Quantitative trading strategy: Pandas and matplotlib

Start from basis is important to me to understand how to handle basic data and start having real contact with the data and the code.

I found this tutorial very useful for these purposes. The use of Pandas for reading data from yahoo, google… and matplotlib to build an easy chart is key to take the first steps. The best of the tutorial are the comments about each step.

Problems I have found

Yahoo has closed the API that enabled Pandas to retrieve data. My colleague has found a workaround to continue using the API. The solution consists on:

  1. Add with pip the library: fix_yahoo_finance.
  2. Add these 2 lines to the code:

import fix_yahoo_finance as yf

yf.pdr_override() # <== that’s all it takes 🙂

This video is a must see to me as Jev Kuznetsov explains it from scratch.

The first code I performed was this one:

from pandas_datareader import data
import pandas as pd
import matplotlib.pyplot as plt

# Define the instruments to download. We would like to see Apple, Microsoft and the S&P500 index.
tickers = [‘T’, ‘VZ’, ‘SPY’]

# Define which online source one should use
data_source = ‘google’

# We would like all available data from 01/01/2000 until 12/31/2016.
start_date = ‘2015-01-01’
end_date = ‘2017-10-10’

# User pandas_reader.data.DataReader to load the desired data. As simple as that.
panel_data = data.DataReader(tickers, data_source, start_date, end_date)

# Getting just the adjusted closing prices. This will return a Pandas DataFrame
# The index in this DataFrame is the major index of the panel_data.
close = panel_data.ix[‘Close’]

# Getting all weekdays between 01/01/2000 and 12/31/2016
all_weekdays = pd.date_range(start=start_date, end=end_date, freq=’B’)

# How do we align the existing prices in adj_close with our new set of dates?
# All we need to do is reindex close using all_weekdays as the new index
close = close.reindex(all_weekdays)
#print(close.head(-100))
print(close.describe())
close = close.fillna(method=’ffill’)
# Get the MSFT time series. This now returns a Pandas Series object indexed by date.
vz = close.ix[:, ‘VZ’]
spy = close.ix[:, ‘SPY’]
# Calculate the 20 and 100 days moving averages of the closing prices
short_rolling_vz = vz.rolling(window=20).mean()
long_rolling_vz = vz.rolling(window=100).mean()

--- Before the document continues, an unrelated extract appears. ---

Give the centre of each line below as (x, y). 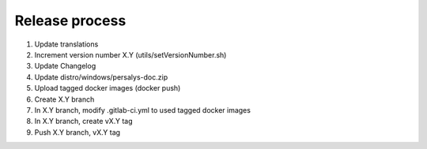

# Plot everything by leveraging the very powerful matplotlib package
fig = plt.figure()
ax = fig.add_subplot(1,1,1)
ax.plot(vz.index, vz, label=’VZ’)
#ax.plot(spy.index, spy, label=’SPY’)
ax.plot(short_rolling_vz.index, short_rolling_vz, label=’20 days rolling’)
ax.plot(long_rolling_vz.index, long_rolling_vz, label=’100 days rolling’)
ax.set_xlabel(‘Date’)
ax.set_ylabel(‘Closing price ($)’)
ax.legend()
plt.show()

Quantitative trading, Ernie Chang

This book contains basic concepts and approach (step by step) for does that want to initiate themselves on Quantitative trading. The focus is on statistical arbitrage trading, that deals with the simplest financial instruments: stocks, futures, and sometimes currencies.

The chapters cover the steps a trader should take:

  1. The Whats, Whos, and Whys of Quantitative Trading,
  2. Fishing for Ideas,
  3. Backtesting,
  4. Setting Up Your Business,
  5. Execution Systems,
  6. Money and Risk Management,
  7. Special Topics in Quantitative Trading, (reading it now)
  8. Conclusions.

You can follow the author blog that contains further valuable information and some nice examples.

A short list of common pitfalls related to how the back-test program is written:

  1. Survivor-ship bias: data does not contain companies that have fallen bankruptcy.
  2. Look-Ahead Bias: this phenomenon happens when you are using information that was available only at a time ahead of the instant the trade was made. For instance, “Buy when the stock is within 1 percent of the day’s low”.
  3. Data-Snooping Bias: the use too much parameters that make you build an over-optimized model. A rule of thumb: 5 parameters.
  4. Sample size: you need enough data to back test, how much? As a rule of thumb, let’s assume that the number of data points needed for optimizing your parameters is equal to 252 times the number of free parameters your model has. For instance, you define a daily trading model with three parameters, then you should have at least three years’ worth of back-test data with daily prices.
  5. Out-of-Sample Testing: divide your historical data into 2 parts. Use the first part for training, and keep the second part to test the resulting model.